A few weeks later, Yanukovych fled the country, and Russian troops annexed Crimea. In tandem with Fried, who had taken the newly established position of sanctions coordinator at the State Department, Nuland began drafting harsh sanctions against Putin’s inner circle, individuals involved in the invasion of Ukraine and eventually large Russian companies and banks. Fried told me that one senior State Department official thought this was pretty funny. He said to Fried, “Do the Russians realize that the two hardest-line people in the entire U.S. government are now in a position to go after them?”

The Russians may have realized this perfectly well. According to American intelligence agencies, two years after the sanctions went into effect, the Russians started feeding emails stolen from the servers of the Democratic National Committee to WikiLeaks and helping with their distribution.

Michael Kimmage is a soft-spoken professor of American intellectual history with a focus on the Cold War and an interest in Russia. In 2014, seized by what he says his wife still calls a midlife crisis, he left academia for a two-year fellowship on the policy-planning staff at the State Department. “I imagined showing up there and writing a memo that would change the course of history,” Kimmage recalls. “Then when I got there, I learned it wasn’t really like that. It’s much more like a Stendhal novel.” That is to say, both grand and comically banal. “You might have a brilliant idea, but then you have to go find out if it’s already being done. That takes a while. Then you find out it’s already being done. And it doesn’t work.”

Kimmage nonetheless found the experience enlightening, and he came away with the feeling that a lot of what the American government did had deep and sometimes invisible ideological sources. The apparent final triumph of liberal democracy in Europe in 1989 produced two powerful strains in American internationalist foreign-policy thinking, according to Kimmage — one radical, the other moderate. The radical strain, associated with the neocons, called for a universal democratization, by force if need be. This strain was (mostly) discredited in Iraq. But the other strain, which aimed to spread American-style democracy as far east as possible into Eurasia, has never been discredited. It is close to being the conventional wisdom in Washington, and it is carried forth, Kimmage suggests, by a certain sort of young person, typically a graduate of Yale or Georgetown, “who believes — perhaps by definition — in the virtues of American power.”
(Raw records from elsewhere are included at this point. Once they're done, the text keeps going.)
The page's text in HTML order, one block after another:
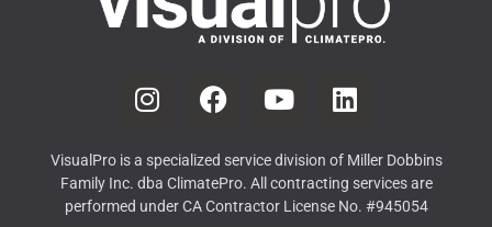
VisualPro is a specialized service division of Miller Dobbins
Family Inc. dba ClimatePro. All contracting services are
performed under CA Contractor License No. #945054
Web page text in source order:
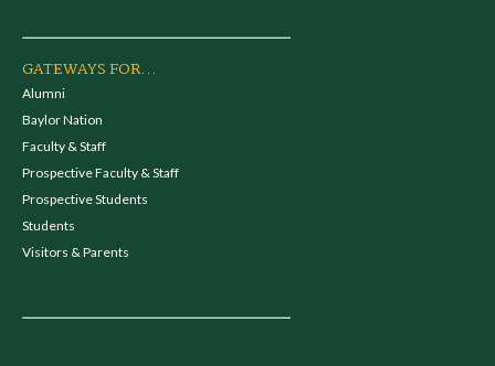
GATEWAYS FOR...
Alumni
Baylor Nation
Faculty & Staff
Prospective Faculty & Staff
Prospective Students
Students
Visitors & Parents
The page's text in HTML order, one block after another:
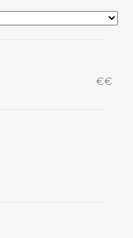
€€
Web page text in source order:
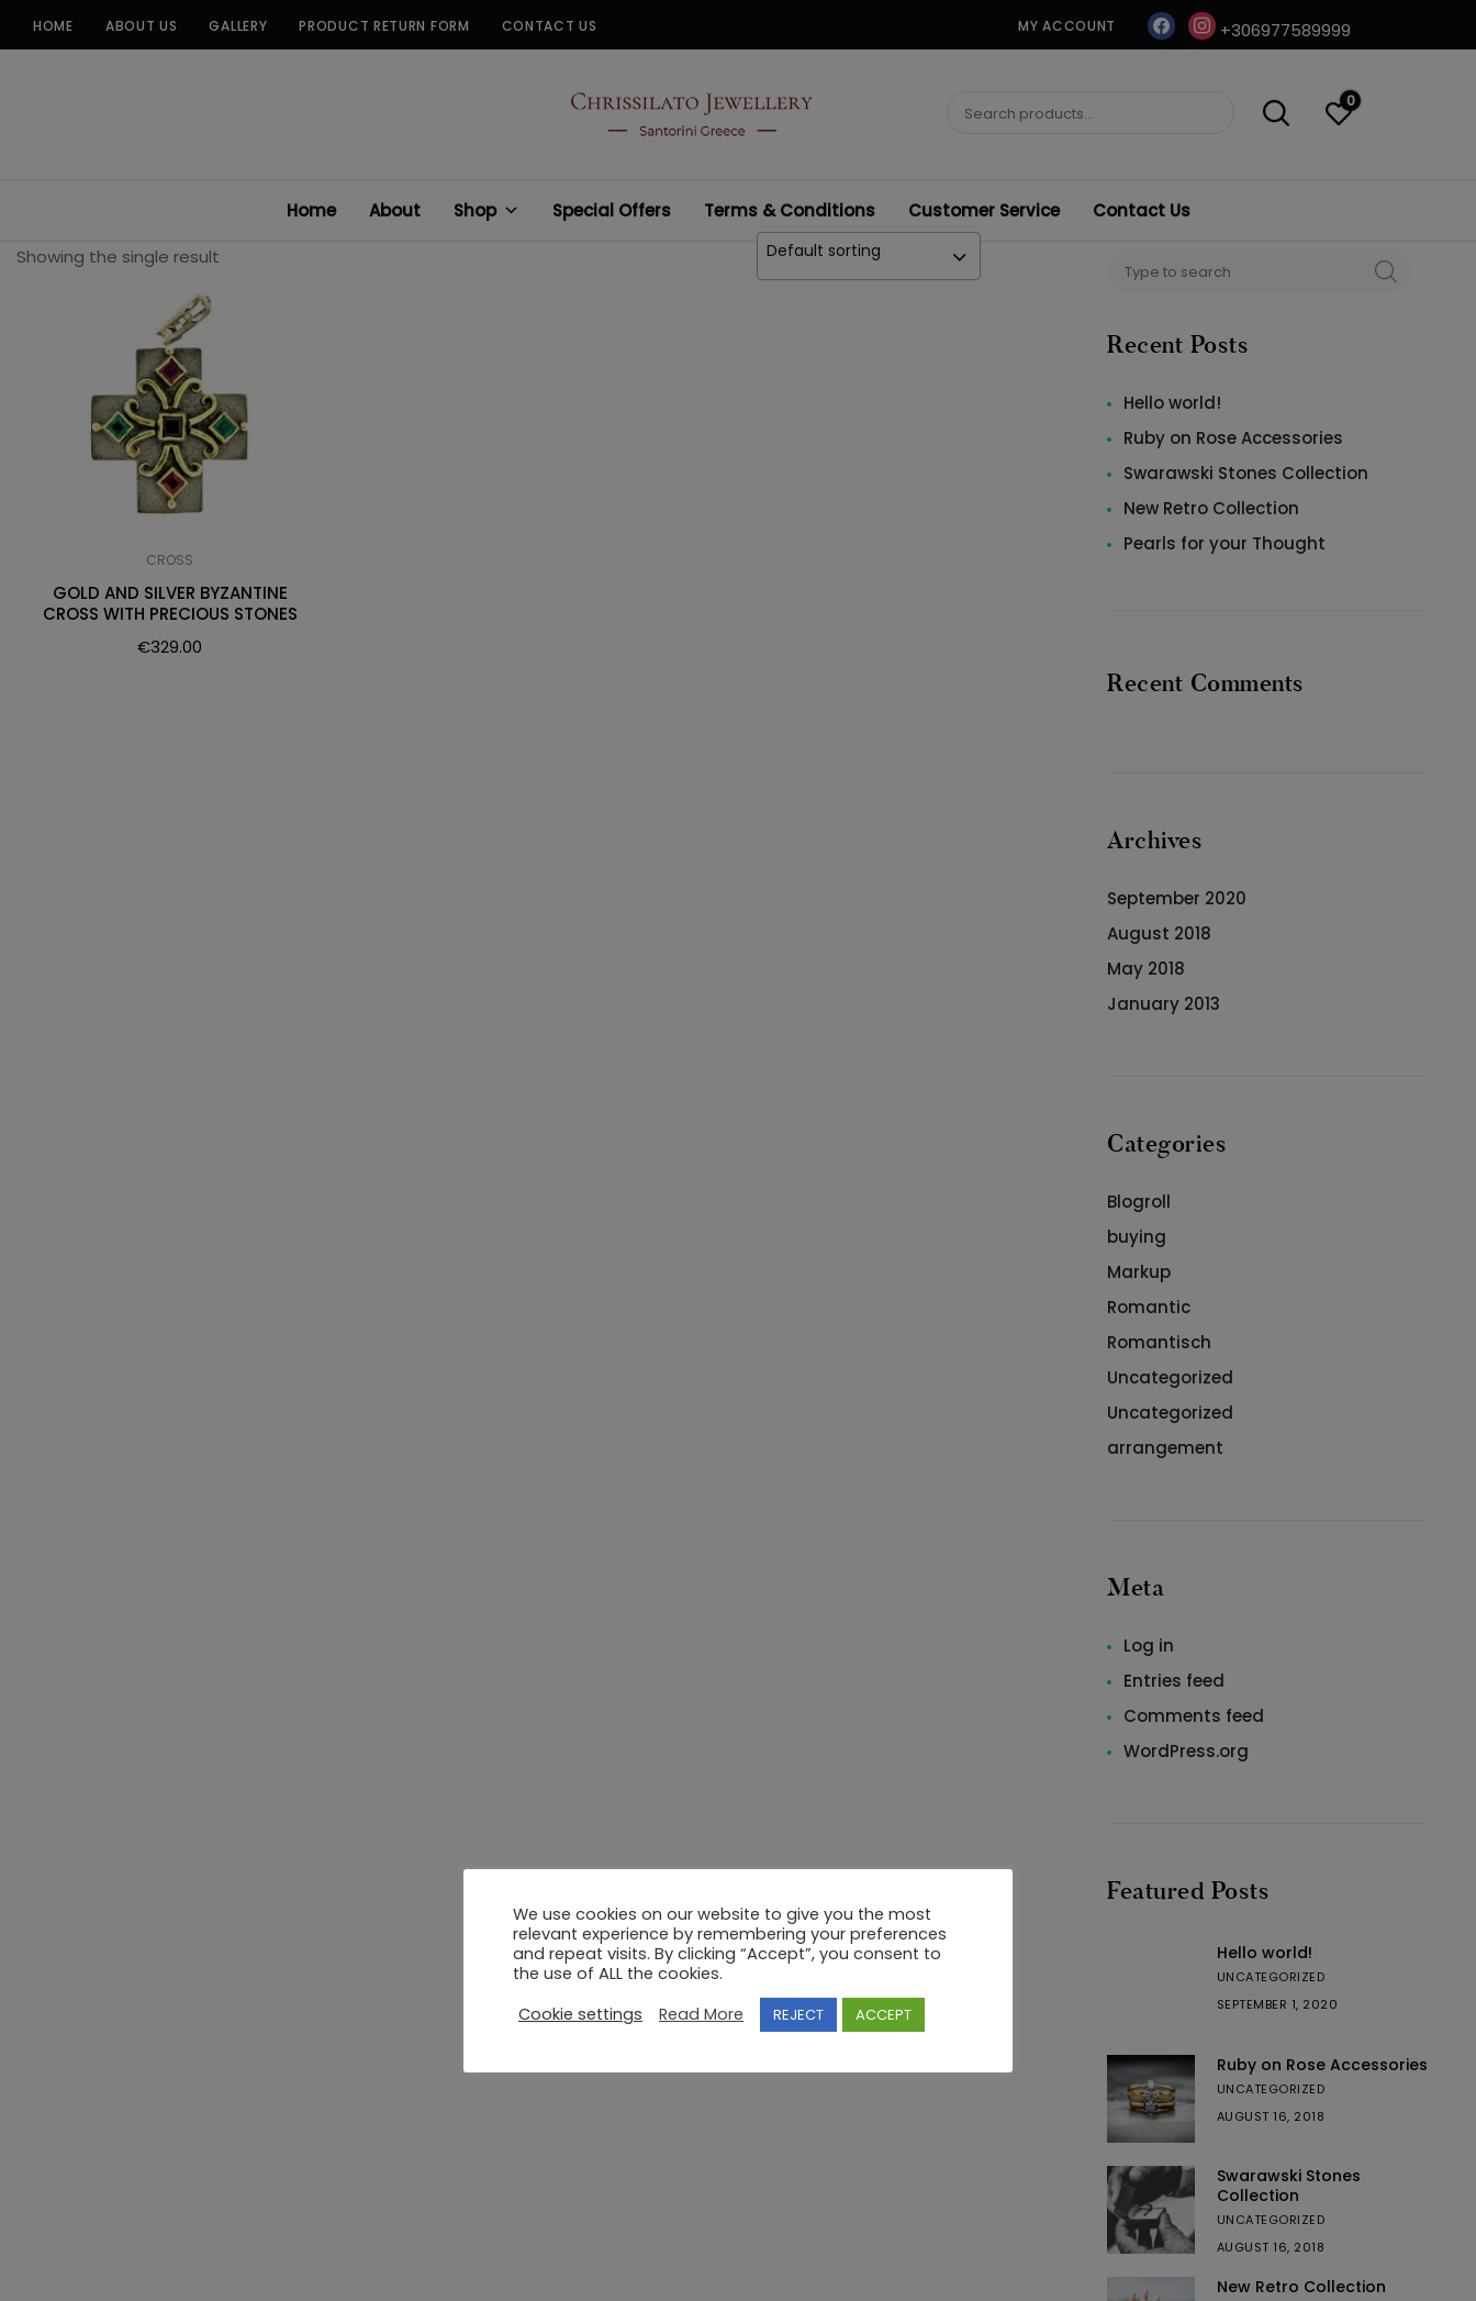
HOME ABOUT US GALLERY PRODUCT RETURN FORM CONTACT US MY ACCOUNT facebookinstagram
+306977589999
CHRISSILATO
Search
0
Home About Shop Special Offers Terms & Conditions Customer Service
Contact Us
Showing the single result
Default sorting
CROSS
GOLD AND SILVER BYZANTINE
CROSS WITH PRECIOUS STONES
€329.00
for:
SEARCH
Recent Posts
Hello world!
Ruby on Rose Accessories
Swarawski Stones Collection
New Retro Collection
Pearls for your Thought
Recent Comments
Archives
September 2020
August 2018
May 2018
January 2013
Categories
Blogroll
buying
Markup
Romantic
Romantisch
Uncategorized
Uncategorized
arrangement
Meta
Log in
Entries feed
Comments feed
WordPress.org
Featured Posts
Hello world!
UNCATEGORIZED
SEPTEMBER 1, 2020
Ruby on Rose Accessories
UNCATEGORIZED
AUGUST 16, 2018
Swarawski Stones
Collection
UNCATEGORIZED
AUGUST 16, 2018
New Retro Collection
We use cookies on our website to give you the most
relevant experience by remembering your preferences
and repeat visits. By clicking “Accept”, you consent to
the use of ALL the cookies.
Cookie settings
Read More REJECT ACCEPT
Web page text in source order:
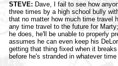
STEVE: Dave, I fail to see how
three times by a high school bully
that no matter how much time travel
any time travel to the future for
he does, he'll be unable to properly
assumes he can even keep his
getting that thing fixed when it
before he's stranded in whatever
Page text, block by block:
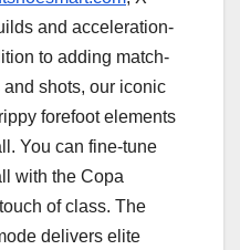
and acceleration-
to adding match-
shots, our iconic
forefoot elements
You can fine-tune
with the Copa
of class. The
delivers elite

And yet there is, within the Russia-hand community, a small countervailing tendency. This new generation of Russia hands is deeply skeptical of the missionary impulse that has characterized American policy toward Russia for so long. Oliker is one, Kimmage another. There is also the military analyst Michael Kofman, at the Center for Naval Analyses, and Samuel Charap, at RAND, whose recent book on the events leading to the war in Ukraine, “Everyone Loses,” written with the Harvard political scientist Timothy Colton, lays out week by week the way in which American, European and Russian policy in 2012 and 2013 pushed Ukraine into a zero-sum choice, leading eventually to the collapse of the government and the dismemberment of the country. And there are others, some who prefer not to be named.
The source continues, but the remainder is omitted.